(urth) Urth Digest, Vol 63, Issue 5

David Stockhoff dstockhoff at verizon.net
Tue Nov 10 10:41:03 PST 2009


I was fortunate enough to read TFHoC first, as far as novels. I started noticing Wolfe as a writer of short stories.

I sympathize with the complaint that the narrative of TWK is harder to follow. The universe in which it occurs is at least as complex as TBotNS's, having several levels as well as time "travel." Not many smart and literate humans would be up to the task of coherently telling such a story. And on top of all that, Abel seems to be from the "real" world, which is of uncertain relation to the several otherworlds.
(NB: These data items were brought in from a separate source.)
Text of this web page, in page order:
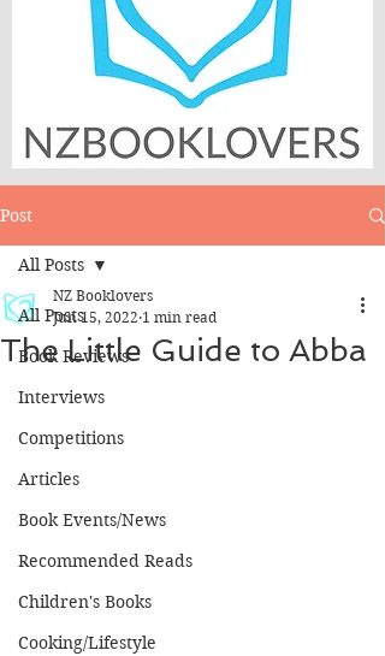
Post
All Posts
Book Reviews
Interviews
Competitions
Articles
Book Events/News
Recommended Reads
Children's Books
Cooking/Lifestyle
All Posts
The Little Guide to Abba
NZ Booklovers
Jun 15, 2022 1 min read
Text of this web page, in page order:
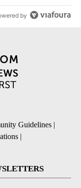
by
Guidelines |
|
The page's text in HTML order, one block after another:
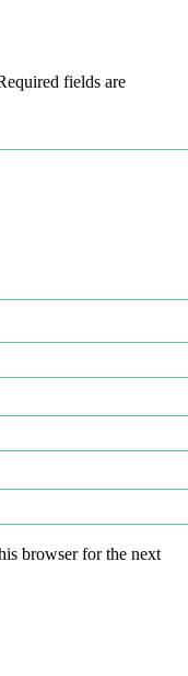
fields are
browser for the next
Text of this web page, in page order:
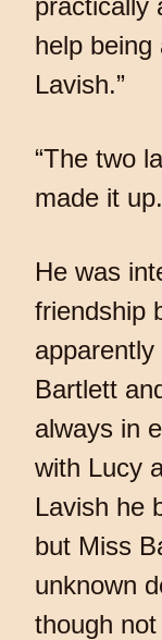
practically
help being
Lavish.”
“The two
made it
He was
friendship
Bartlett
always in
with Lucy
Lavish he
but Miss
unknown
though
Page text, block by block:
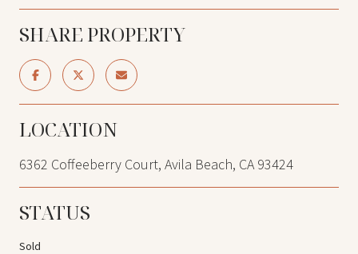
SHARE PROPERTY
LOCATION
6362 Coffeeberry Court, Avila Beach, CA 93424
STATUS
Sold
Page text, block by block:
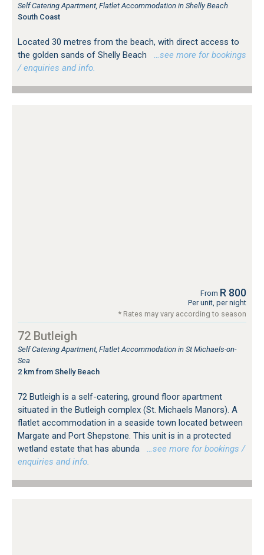
Self Catering Apartment, Flatlet Accommodation in Shelly Beach
South Coast
Located 30 metres from the beach, with direct access to
the golden sands of Shelly Beach
…see more for bookings
/ enquiries and info.
From R 800
Per unit, per night
* Rates may vary according to season
72 Butleigh
Self Catering Apartment, Flatlet Accommodation in St Michaels-on-
Sea
2 km from Shelly Beach
72 Butleigh is a self-catering, ground floor apartment
situated in the Butleigh complex (St. Michaels Manors). A
flatlet accommodation in a seaside town located between
Margate and Port Shepstone. This unit is in a protected
wetland estate that has abunda
…see more for bookings /
enquiries and info.
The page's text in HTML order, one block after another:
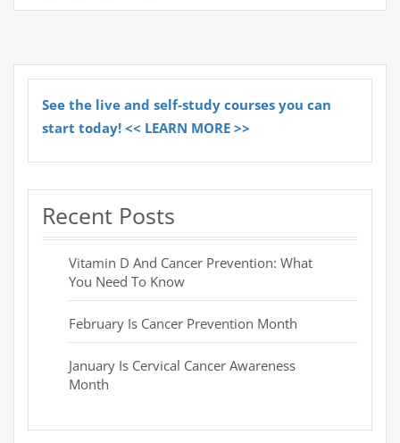
See the live and self-study courses you can
start today! << LEARN MORE >>
Recent Posts
Vitamin D And Cancer Prevention: What
You Need To Know
February Is Cancer Prevention Month
January Is Cervical Cancer Awareness
Month

I think the illusion of "reality" is much better sustained in the Sun and Whorl. That is to say, (1) it's more science fiction than fantasy and (2) it seems to take place in "our" universe, so at least my expectations were higher in terms of coherence. I approached those texts thinking, "Make me believe!" With TWK, I simply thought, "Wizards! Knights! Giants! Oh my!"

Reading TWK, I spent the first book wondering whether elves, dwarves, and orcs were going to show up---how far was Wolfe going to take this Mabinogion or Morte d'Arthur? Another way to put it is that basic relationships (such as geographical or temporal) seem less important, more flexible than in Sun and Whorl. And Abel doesn't try very hard to help us.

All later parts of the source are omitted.